One approach towards structural electronics is in-mold electronics (IME). It combines two high-throughput processes: printed electronics and thermoforming (and molding). It enables the functional elements to become a part of the structure. IME is a technology on the cusp of commercial success after several false starts in the past.
The adaptability of conductive ink technology enabled it to become the first major IME-compatible functional material. Here inks are specially formulated to withstand a major one-off elongation events and the thermoforming/molding conditions. They must also work well with all the other inks in the stack. In fact, IME is now an opportunity for suppliers to offer a portfolio of inks and the supplier base has responded by launching multiple inks.

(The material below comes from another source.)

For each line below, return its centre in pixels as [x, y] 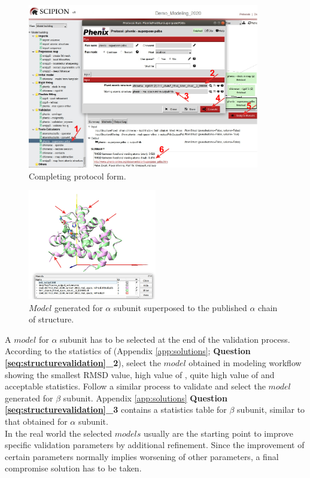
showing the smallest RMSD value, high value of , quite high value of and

The progress work on structural electronics is not limited to just IME. Conformal printing can also be seen within the same context since it enables metallizing 3D surfaces. Here too inks suppliers are having to modify their formulations to render them compatible with the new deposition processes, to make them adhere strongly to various plastic substrates, and to give them high conductivity at low annealing temperatures to succeed against the likes of laser direct structuring.
3D printed electronics is also part of the same trend. Here, the idea is to 3D print intelligent objects with structurally-integrated circuitry, adding a new dimension to 3D printing prototyping. This trend also brings with it new requirements such as strong adhesion to common 3D printable substrates as well as low-temperature curing.
Touch screens: The trend to narrow the bezel will not stop until the bezel vanishes. This trend has constantly pushed the requirements on touch screen edge electrodes, narrowing the linewidth-over-spacing (L/S) specifications from 100/100 µm to now beyond 20/20. Printing therefore risked fully losing its place when requirements went beyond capabilities of precision screen printing. The adaptability of conductive ink technology however came to the rescue, again. Here, photo-patternable and laser-cut inks were developed, enabling fine features made using a hybrid approach.
Conductive inks have also been eyeing the ITO replacement opportunity. Direct printing had seemed not good enough due to its perceived inability to print ultra-fine lines (<<10 µm). The short-term solution was to commercially use a hybrid approach in which conductive inks filled narrow trenches embossed into the substrate. Now, however, after years of development, direct printing has also demonstrated <10um capability, increasingly making it a viable option, particularly for large area touch surfaces. Adaptability of the conductive ink technology was vital in all this, enabling the industry to develop new printing processes.